Я ставлю машину на ручной тормоз, выхожу в ледяную, гулкую ночь и иду к багажнику, куда продавец помог мне сложить продукты в большем количестве, чем мы с Джеком способны съесть за месяц.

В кустах слева слышится шуршание.

Я подхожу ближе, пытаясь разглядеть силуэт белки или опоссума, но меня слепит свет на крыльце, и в полном мраке, куда он не достигает, не могу ничего разглядеть.

Потом кто-то очень объемный выступает из кустов, и я охаю.

– Дейзи!

– Черт побери, Сэмми!

Я прижимаю руку к сильно бьющемуся сердцу.

– Ты насмерть меня перепугала.

– Прости. Я думала, ты меня видела, когда подъехала.

– Что ты делаешь здесь, в темноте? – спрашиваю я, заметив, что ее дом погружен во мрак. Ни одного огонька.

– Только что вернулась со смены, – говорит она. И теперь, когда мои глаза немного привыкли к темноте, я вижу блестящий мотоцикл, пристегнутый к перилам крыльца. – Должно быть, забыла включить свет. Утром спешила на смену, потому что мама позвонила и как стала болтать! Говорит, говорит, говорит, и отделаться невозможно. Наконец я сказала, что мне нужно на работу. Так она трещала еще десять минут или даже больше. К счастью, босса не было в офисе, когда я наконец добралась до участка.
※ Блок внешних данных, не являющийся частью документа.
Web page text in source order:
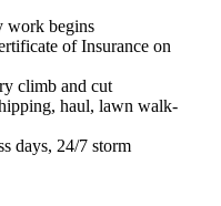
work begins
of Insurance on
climb and cut
haul, lawn walk-
days, 24/7 storm
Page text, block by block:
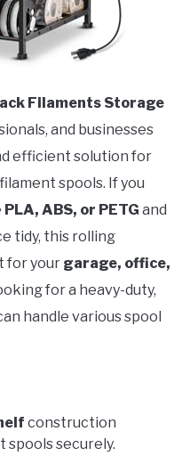
Filaments Storage
and businesses
efficient solution for
spools. If you
PLA, ABS, or PETG and
tidy, this rolling
for your garage, office,
for a heavy-duty,
handle various spool
construction
securely.
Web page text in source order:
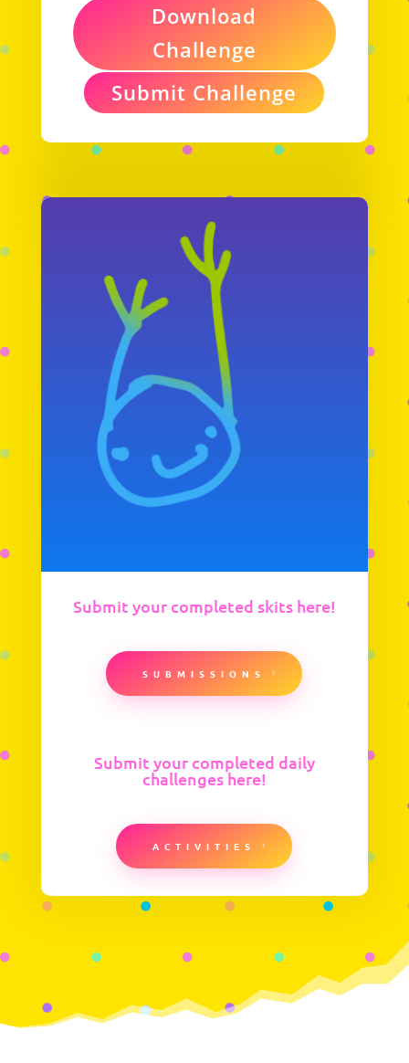
Download
Challenge
Submit Challenge
Submit your completed skits here!
SUBMISSIONS
Submit your completed daily
challenges here!
ACTIVITIES
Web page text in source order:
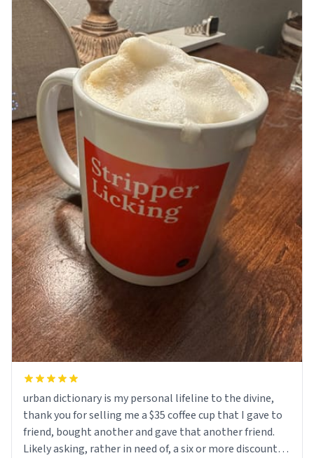
urban dictionary is my personal lifeline to the divine,
thank you for selling me a $35 coffee cup that I gave to
friend, bought another and gave that another friend.
Likely asking, rather in need of, a six or more discount
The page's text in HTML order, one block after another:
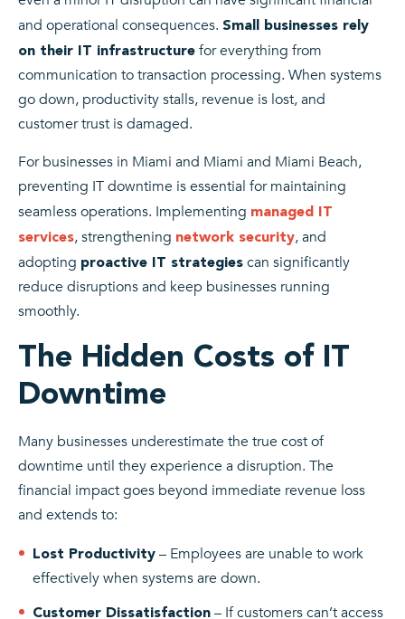
and operational consequences. Small businesses rely
on their IT infrastructure for everything from
communication to transaction processing. When systems
go down, productivity stalls, revenue is lost, and
customer trust is damaged.
For businesses in Miami and Miami and Miami Beach,
preventing IT downtime is essential for maintaining
seamless operations. Implementing managed IT
services, strengthening network security, and
adopting proactive IT strategies can significantly
reduce disruptions and keep businesses running
smoothly.
The Hidden Costs of IT
Downtime
Many businesses underestimate the true cost of
downtime until they experience a disruption. The
financial impact goes beyond immediate revenue loss
and extends to:
Lost Productivity – Employees are unable to work
effectively when systems are down.
Customer Dissatisfaction – If customers can’t access
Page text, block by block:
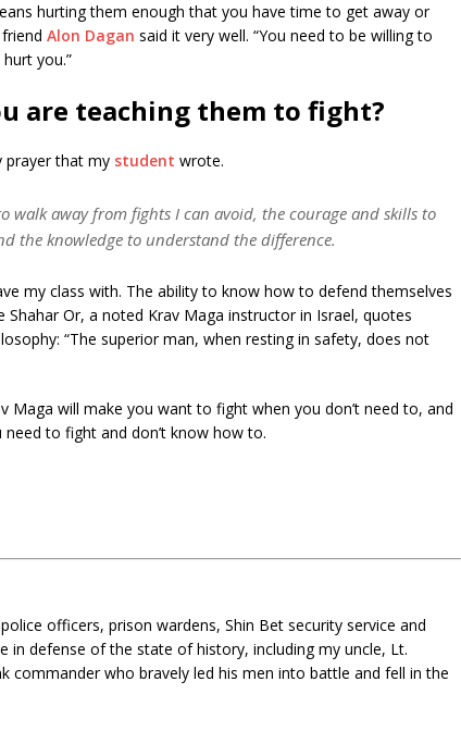
hurting them enough that you have time to get away or
Alon Dagan said it very well. “You need to be willing to
you.”
are teaching them to fight?
prayer that my student wrote.
walk away from fights I can avoid, the courage and skills to
the knowledge to understand the difference.
my class with. The ability to know how to defend themselves
Shahar Or, a noted Krav Maga instructor in Israel, quotes
“The superior man, when resting in safety, does not
Maga will make you want to fight when you don’t need to, and
to fight and don’t know how to.
officers, prison wardens, Shin Bet security service and
in defense of the state of history, including my uncle, Lt.
commander who bravely led his men into battle and fell in the
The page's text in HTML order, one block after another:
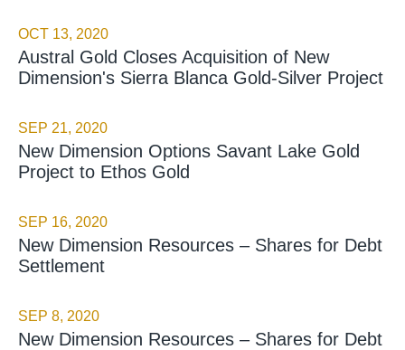
OCT 13, 2020
Austral Gold Closes Acquisition of New
Dimension's Sierra Blanca Gold-Silver Project
SEP 21, 2020
New Dimension Options Savant Lake Gold
Project to Ethos Gold
SEP 16, 2020
New Dimension Resources – Shares for Debt
Settlement
SEP 8, 2020
New Dimension Resources – Shares for Debt
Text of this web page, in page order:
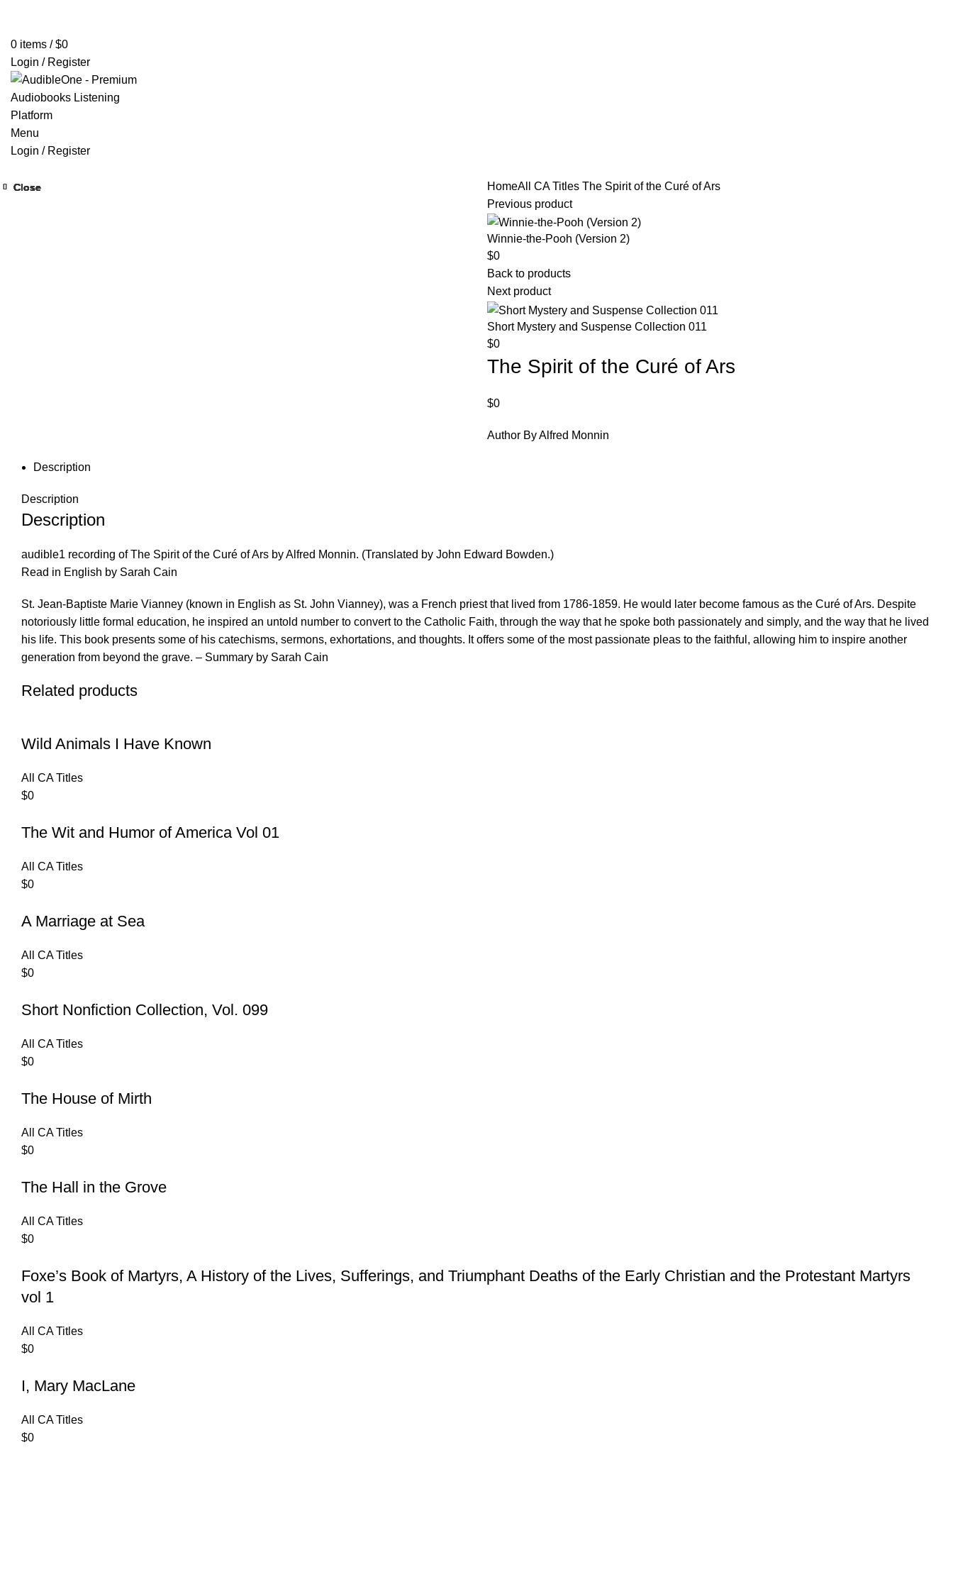
0 items / $0
Login / Register
Menu
Login / Register
HomeAll CA Titles The Spirit of the Curé of Ars
Previous product
Winnie-the-Pooh (Version 2)
$0
Back to products
Next product
Short Mystery and Suspense Collection 011
$0
The Spirit of the Curé of Ars
$0
Author By Alfred Monnin
Description
Description
Description
audible1 recording of The Spirit of the Curé of Ars by Alfred Monnin. (Translated by John Edward Bowden.)
Read in English by Sarah Cain
St. Jean-Baptiste Marie Vianney (known in English as St. John Vianney), was a French priest that lived from 1786-1859. He would later become famous as the Curé of Ars. Despite
notoriously little formal education, he inspired an untold number to convert to the Catholic Faith, through the way that he spoke both passionately and simply, and the way that he lived
his life. This book presents some of his catechisms, sermons, exhortations, and thoughts. It offers some of the most passionate pleas to the faithful, allowing him to inspire another
generation from beyond the grave. – Summary by Sarah Cain
Related products
Close
Wild Animals I Have Known
All CA Titles
$0
Close
The Wit and Humor of America Vol 01
All CA Titles
$0
Close
A Marriage at Sea
All CA Titles
$0
Close
Short Nonfiction Collection, Vol. 099
All CA Titles
$0
Close
The House of Mirth
All CA Titles
$0
Close
The Hall in the Grove
All CA Titles
$0
Close
Foxe’s Book of Martyrs, A History of the Lives, Sufferings, and Triumphant Deaths of the Early Christian and the Protestant Martyrs
vol 1
All CA Titles
$0
Close
I, Mary MacLane
All CA Titles
$0
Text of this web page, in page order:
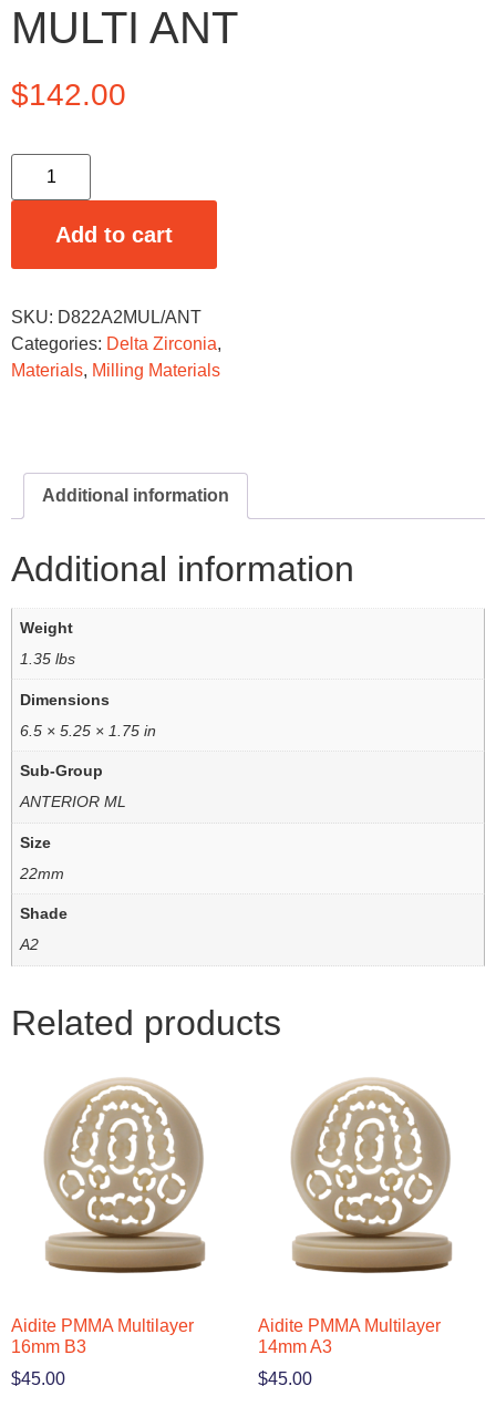
MULTI ANT
$142.00
Add to cart
SKU: D822A2MUL/ANT
Categories: Delta Zirconia,
Materials, Milling Materials
Additional information
Additional information
Weight
1.35 lbs
Dimensions
6.5 × 5.25 × 1.75 in
Sub-Group
ANTERIOR ML
Size
22mm
Shade
A2
Related products
Aidite PMMA Multilayer
16mm B3
$45.00
Aidite PMMA Multilayer
14mm A3
$45.00
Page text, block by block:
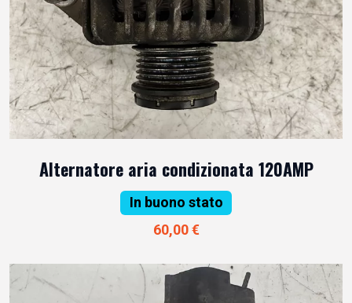
Alternatore aria condizionata 120AMP
In buono stato
60,00 €
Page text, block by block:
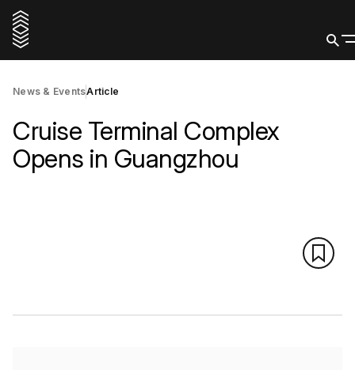
News & EventsArticle
Cruise Terminal Complex
Opens in Guangzhou
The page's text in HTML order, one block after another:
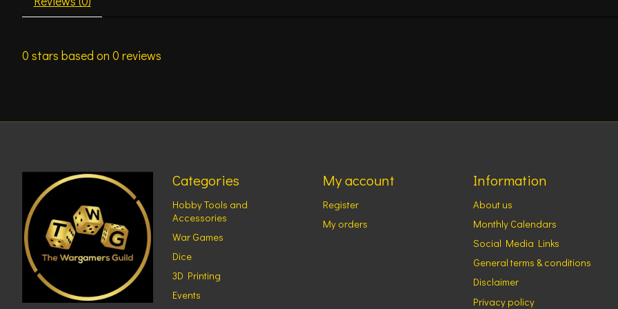
0 stars based on 0 reviews
Categories
Hobby Tools and
Accessories
War Games
Dice
3D Printing
Events
My account
Register
My orders
Information
About us
Monthly Calendars
Social Media Links
General terms & conditions
Disclaimer
Privacy policy

Я рассматриваю ее мундир – выданные правительством синие широкие штаны, черные туфли, серая куртка на пуговицах с короткими рукавами и матерчатым прямоугольником на рукаве, на котором написано: «Полицейский департамент округа Кларк, Афины».

Талию стягивает ремень, и Сэмми выглядит как серый с синим снеговик: три шара нагромождены друг на друга, и получилась этакая снежная баба. Сэмми – коп, то есть моторизованный коп. Не знаю, означает ли это «полноправный офицер полиции» или только младший, вроде каб-скаута[9], который еще не произведен в бойскауты?

У меня никогда не хватало смелости спросить. Большую часть времени она проводит, штрафуя пьяных студентов и задерживая, если они оказываются несовершеннолетними. Я однажды спросила, надевала ли она на кого-то наручники и как отвозит студентов в участок. Она ответила, что вызывает патрульную машину, но я живо представила, как она каким-то образом приковывает захмелевших юнцов наручниками к рулю мотоцикла и с радостью везет к месту заточения. И этот комический образ застрял в памяти.

– У тебя собирается компания на этот уик-энд? – спрашивает она, глядя на пластиковые пакеты, едва не вываливающиеся из моего открытого багажника.

– Нет.

Я рассматриваю свои покупки и не могу вспомнить ни единой. Словно я была на амбиене и ходила по магазину во сне. Поэтому я пытаюсь найти объяснение.

– Пошла в магазин без списка.

И тут до меня доходит, что раньше я никогда не ездила за покупками без листка бумаги, диктующего, что должна купить. Никогда.

И этот крохотный мятеж приводит меня в восторг.

– Вот как, – кивает она. – Я делаю те же ошибки, когда покупаю продукты голодная, что, похоже, случается каждый раз, когда я туда еду. Пончики, жареную курицу, эти крендельки на арахисовом масле… Покупаю все, что на глаза попадется.

Она обводит рукой свою пышную фигуру и широко улыбается.

– Что очевидно.

Сэмми часто говорит о своей полноте, словно еще пухлым ребенком на игровой площадке усвоила, что искусство выживания зависит от того, кто первым нанесет удар. Обычно ее самоуничижение заставляет меня ежиться. Я никогда не знаю, что ответить. Может, рассмеяться вместе с ней? Начать разуверять? Я часто меняю тему, чтобы избавиться от неловкости.

Сегодня же просто отвечаю ей улыбкой.

– Значит, я нарушила два основных правила покупки продуктов.

Она цепляется большим пальцем за пояс брюк и оттягивает, пытаясь поправить: для нее это такой же привычный жест, как для меня – приглаживать волосы.